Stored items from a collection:
━━━━━━━━

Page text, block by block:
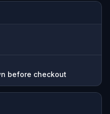
before checkout
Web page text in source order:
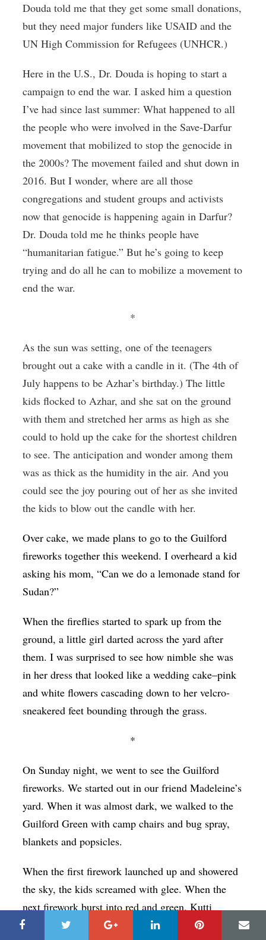
Douda told me that they get some small donations,
but they need major funders like USAID and the
UN High Commission for Refugees (UNHCR.)
Here in the U.S., Dr. Douda is hoping to start a
campaign to end the war. I asked him a question
I’ve had since last summer: What happened to all
the people who were involved in the Save-Darfur
movement that mobilized to stop the genocide in
the 2000s? The movement failed and shut down in
2016. But I wonder, where are all those
congregations and student groups and activists
now that genocide is happening again in Darfur?
Dr. Douda told me he thinks people have
“humanitarian fatigue.” But he’s going to keep
trying and do all he can to mobilize a movement to
end the war.
*
As the sun was setting, one of the teenagers
brought out a cake with a candle in it. (The 4th of
July happens to be Azhar’s birthday.) The little
kids flocked to Azhar, and she sat on the ground
with them and stretched her arms as high as she
could to hold up the cake for the shortest children
to see. The anticipation and wonder among them
was as thick as the humidity in the air. And you
could see the joy pouring out of her as she invited
the kids to blow out the candle with her.
Over cake, we made plans to go to the Guilford
fireworks together this weekend. I overheard a kid
asking his mom, “Can we do a lemonade stand for
Sudan?”
When the fireflies started to spark up from the
ground, a little girl darted across the yard after
them. I was surprised to see how nimble she was
in her dress that looked like a wedding cake–pink
and white flowers cascading down to her velcro-
sneakered feet bounding through the grass.
*
On Sunday night, we went to see the Guilford
fireworks. We started out in our friend Madeleine’s
yard. When it was almost dark, we walked to the
Guilford Green with camp chairs and bug spray,
blankets and popsicles.
When the first firework launched up and showered
the sky, the kids screamed with glee. When the
next firework burst into red and green, Kutti
yelled, “It’s like moving light.”
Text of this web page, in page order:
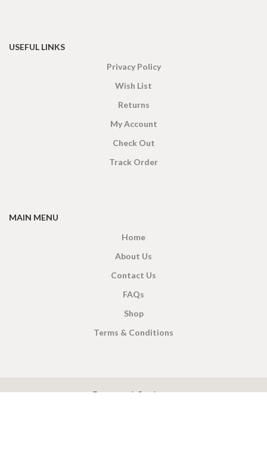
USEFUL LINKS
Privacy Policy
Wish List
Returns
My Account
Check Out
Track Order
MAIN MENU
Home
About Us
Contact Us
FAQs
Shop
Terms & Conditions
Payment System:
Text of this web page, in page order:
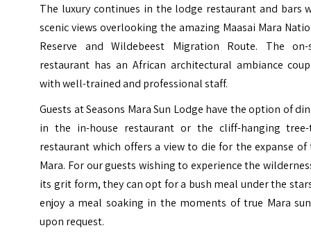
The luxury continues in the lodge restaurant and bars
scenic views overlooking the amazing Maasai Mara
Reserve and Wildebeest Migration Route. The on-
restaurant has an African architectural ambiance
with well-trained and professional staff.
Guests at Seasons Mara Sun Lodge have the option of
in the in-house restaurant or the cliff-hanging
restaurant which offers a view to die for the expanse of
Mara. For our guests wishing to experience the
its grit form, they can opt for a bush meal under the
enjoy a meal soaking in the moments of true Mara
upon request.
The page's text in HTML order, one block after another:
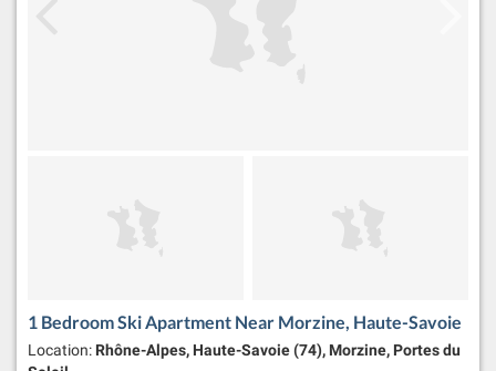
1 Bedroom Ski Apartment Near Morzine, Haute-Savoie
Location: Rhône-Alpes, Haute-Savoie (74), Morzine, Portes du
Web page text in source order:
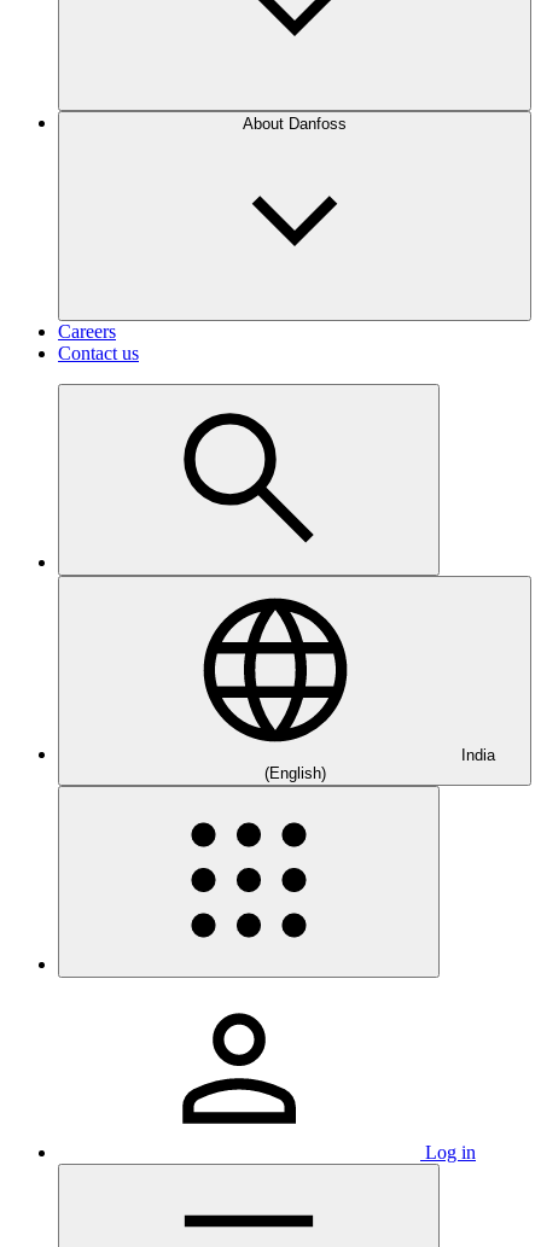
About Danfoss
Careers
Contact us
India
(English)
Log in
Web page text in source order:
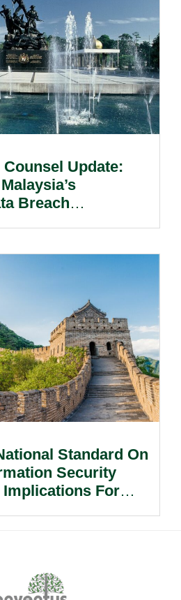
Update:
Breach
Standard On
Security
For
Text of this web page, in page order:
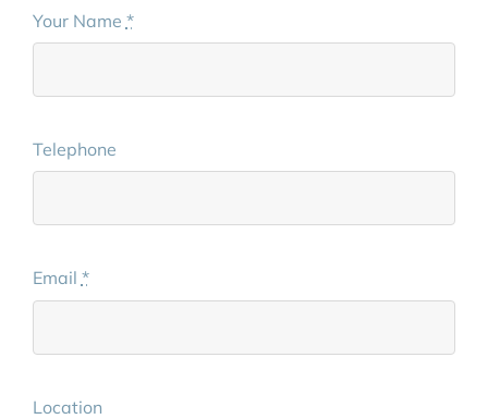
Your Name *
Telephone
Email *
Location

━━━━━━━━

* _WORK ORDER_
The stretch of entries above that starts with the line containing "movement that mobilized" and goes on through the line containing "with them and" is to be transcribed exactly, and no other line is to be transcribed.

* _RESPONSE AREA_
movement that mobilized to stop the genocide in
the 2000s? The movement failed and shut down in
2016. But I wonder, where are all those
congregations and student groups and activists
now that genocide is happening again in Darfur?
Dr. Douda told me he thinks people have
“humanitarian fatigue.” But he’s going to keep
trying and do all he can to mobilize a movement to
end the war.
*
As the sun was setting, one of the teenagers
brought out a cake with a candle in it. (The 4th of
July happens to be Azhar’s birthday.) The little
kids flocked to Azhar, and she sat on the ground
with them and stretched her arms as high as she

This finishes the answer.